Мастер Варнелия вздохнула, но все-таки посмотрела на меня и пожала плечами:
– Дар. Уровень средний с неплохим потенциалом роста… и внешних блоков я не вижу. Погоди, – она сунула мне в руки моток той самой проволоки. – Закройте глаза… дышите ровно, расслабьтесь… видишь, все потоки работают, поэтому проблема внутри… а это не ко мне.
– Дорогая… – голос мастера стал ниже и мягче. – А возьми-ка ты ее к себе… ненадолго.
– С ума сошел? Она даже не студентка…
– Я не прошу допускать ее к лечению… просто небольшой эксперимент, чтобы девочка начала верить в себя. Ты сама говорила, что целителей мало, а с подобным потенциалом вообще единицы, и будет обидно, если ее не допустят к учебе.
Так, я вычленила из этого мурлыканья, предназначенного не мне, самое важное.
Меня могут не допустить.
Твою ж мать… нет, логически все понятно. Кому нужен целитель, не способный исцелять? И если теорию я могу прямо завтра изложить, то практика…
– Просто посмотри… позволь…
– Тедди…
Вот уж на кого мастер похож не был, так на плюшевого медвежонка.
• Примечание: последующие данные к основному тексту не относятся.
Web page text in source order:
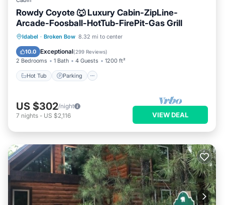
Rowdy Coyote 🐺 Luxury Cabin-ZipLine-
Arcade-Foosball-HotTub-FirePit-Gas Grill
Idabel · Broken Bow 8.32 mi to center
10.0 Exceptional(299 Reviews)
2 Bedrooms 1 Bath 4 Guests 1200 ft²
Hot Tub Parking
Hot Tub Parking
Balcony/Terrace
US $302/night
7 nights - US $2,116 VIEW DEAL

– В правилах нет ничего про эксперименты… а я буду должен…
– Ты всегда мне должен, – со вздохом произнесла Варнелия.
И я поняла – согласится.
Она так и не научилась ему отказывать. Всем вокруг умеет, а ему вот нет… И он знает об этой ее слабости, а потому с просьбами обращается крайне редко. Ей даже обидно…
Я моргнула, пытаясь справиться с расшалившейся фантазией. В конце концов, не о чужих романах думать надобно, а о перспективах собственного бытия, ибо, если вылечу из университета, ждет меня… надо, к слову, выяснить, что именно ждет.